- [Goal of the exercise] An exact, complete copy of the entries below is required, minus any pictures.

_ _ _

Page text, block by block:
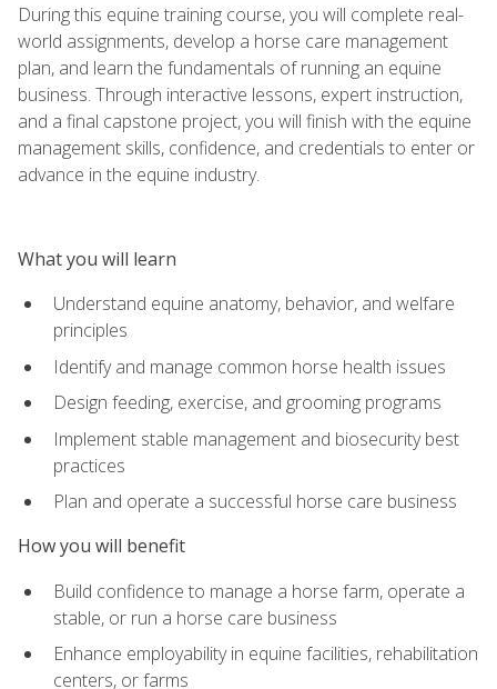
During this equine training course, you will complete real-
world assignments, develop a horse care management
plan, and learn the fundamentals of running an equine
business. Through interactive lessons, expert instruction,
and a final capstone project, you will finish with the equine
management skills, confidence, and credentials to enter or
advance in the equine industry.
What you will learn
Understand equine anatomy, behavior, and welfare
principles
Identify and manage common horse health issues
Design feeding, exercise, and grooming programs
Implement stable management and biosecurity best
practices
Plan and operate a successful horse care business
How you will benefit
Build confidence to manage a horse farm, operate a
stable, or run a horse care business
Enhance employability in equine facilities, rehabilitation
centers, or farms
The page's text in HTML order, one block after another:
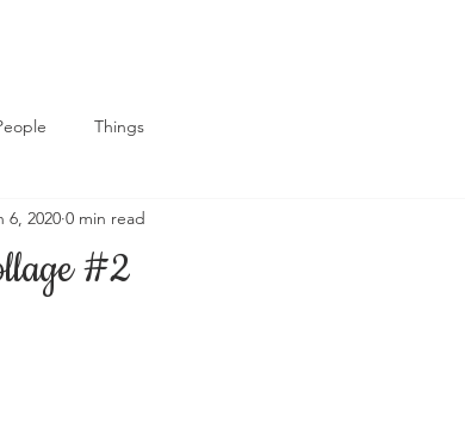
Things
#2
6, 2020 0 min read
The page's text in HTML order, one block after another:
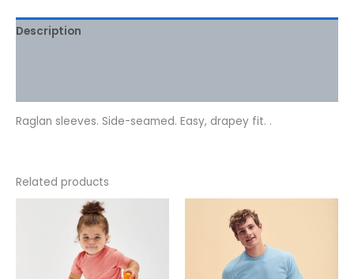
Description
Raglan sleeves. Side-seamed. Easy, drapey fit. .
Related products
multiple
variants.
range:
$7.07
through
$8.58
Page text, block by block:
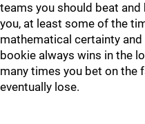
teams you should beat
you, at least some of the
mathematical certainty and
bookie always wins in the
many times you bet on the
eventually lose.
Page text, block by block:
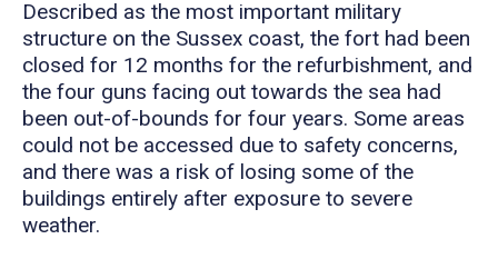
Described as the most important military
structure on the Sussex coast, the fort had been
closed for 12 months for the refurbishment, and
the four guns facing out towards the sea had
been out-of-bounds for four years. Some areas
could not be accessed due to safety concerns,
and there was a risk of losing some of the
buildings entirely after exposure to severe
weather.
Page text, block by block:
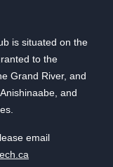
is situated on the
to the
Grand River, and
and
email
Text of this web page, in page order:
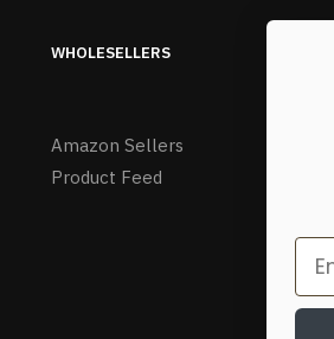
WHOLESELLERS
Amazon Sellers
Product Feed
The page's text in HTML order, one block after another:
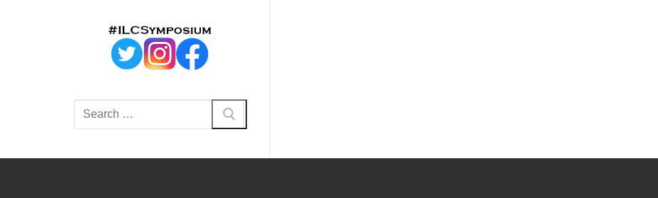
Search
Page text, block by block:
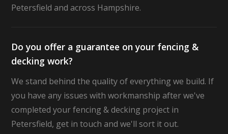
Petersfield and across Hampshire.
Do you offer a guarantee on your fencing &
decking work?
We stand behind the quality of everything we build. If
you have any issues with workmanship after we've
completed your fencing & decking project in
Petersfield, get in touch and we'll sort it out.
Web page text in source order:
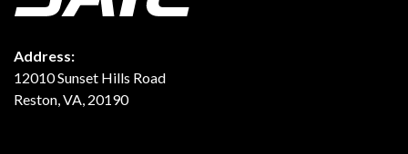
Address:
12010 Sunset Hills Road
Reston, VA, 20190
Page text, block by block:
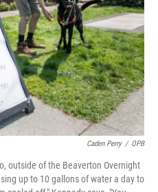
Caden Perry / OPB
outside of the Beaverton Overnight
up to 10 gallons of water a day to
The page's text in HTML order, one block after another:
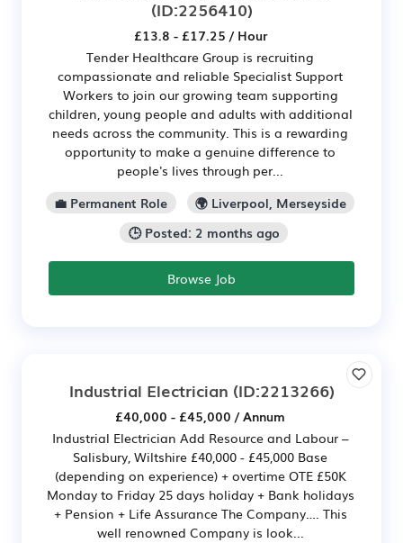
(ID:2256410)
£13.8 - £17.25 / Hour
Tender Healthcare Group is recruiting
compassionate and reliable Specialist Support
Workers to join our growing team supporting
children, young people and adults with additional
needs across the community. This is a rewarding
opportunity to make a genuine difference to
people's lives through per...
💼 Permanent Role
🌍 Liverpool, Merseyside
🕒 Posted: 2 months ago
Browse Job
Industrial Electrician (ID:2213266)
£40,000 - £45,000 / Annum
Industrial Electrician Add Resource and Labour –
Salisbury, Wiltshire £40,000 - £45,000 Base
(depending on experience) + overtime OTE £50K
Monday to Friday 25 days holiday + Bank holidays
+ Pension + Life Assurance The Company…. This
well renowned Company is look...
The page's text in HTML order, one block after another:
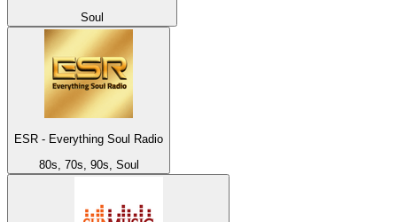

_ _ _

- [Exercise answer]
Page text, block by block:
During this equine training course, you will complete real-
world assignments, develop a horse care management
plan, and learn the fundamentals of running an equine
business. Through interactive lessons, expert instruction,
and a final capstone project, you will finish with the equine
management skills, confidence, and credentials to enter or
advance in the equine industry.
What you will learn
Understand equine anatomy, behavior, and welfare
principles
Identify and manage common horse health issues
Design feeding, exercise, and grooming programs
Implement stable management and biosecurity best
practices
Plan and operate a successful horse care business
How you will benefit
Build confidence to manage a horse farm, operate a
stable, or run a horse care business
Enhance employability in equine facilities, rehabilitation
centers, or farms
The page's text in HTML order, one block after another:
Things
#2
6, 2020 0 min read
The page's text in HTML order, one block after another:
Description
Raglan sleeves. Side-seamed. Easy, drapey fit. .
Related products
multiple
variants.
range:
$7.07
through
$8.58
Page text, block by block:
teams you should beat
you, at least some of the
mathematical certainty and
bookie always wins in the
many times you bet on the
eventually lose.
Page text, block by block:
Described as the most important military
structure on the Sussex coast, the fort had been
closed for 12 months for the refurbishment, and
the four guns facing out towards the sea had
been out-of-bounds for four years. Some areas
could not be accessed due to safety concerns,
and there was a risk of losing some of the
buildings entirely after exposure to severe
weather.
Page text, block by block:
is situated on the
to the
Grand River, and
and
email
Text of this web page, in page order:
WHOLESELLERS
Amazon Sellers
Product Feed
The page's text in HTML order, one block after another:
Search
Page text, block by block:
Petersfield and across Hampshire.
Do you offer a guarantee on your fencing &
decking work?
We stand behind the quality of everything we build. If
you have any issues with workmanship after we've
completed your fencing & decking project in
Petersfield, get in touch and we'll sort it out.
Web page text in source order:
Address:
12010 Sunset Hills Road
Reston, VA, 20190
Page text, block by block:
Caden Perry / OPB
outside of the Beaverton Overnight
up to 10 gallons of water a day to
The page's text in HTML order, one block after another:
(ID:2256410)
£13.8 - £17.25 / Hour
Tender Healthcare Group is recruiting
compassionate and reliable Specialist Support
Workers to join our growing team supporting
children, young people and adults with additional
needs across the community. This is a rewarding
opportunity to make a genuine difference to
people's lives through per...
💼 Permanent Role
🌍 Liverpool, Merseyside
🕒 Posted: 2 months ago
Browse Job
Industrial Electrician (ID:2213266)
£40,000 - £45,000 / Annum
Industrial Electrician Add Resource and Labour –
Salisbury, Wiltshire £40,000 - £45,000 Base
(depending on experience) + overtime OTE £50K
Monday to Friday 25 days holiday + Bank holidays
+ Pension + Life Assurance The Company…. This
well renowned Company is look...
The page's text in HTML order, one block after another:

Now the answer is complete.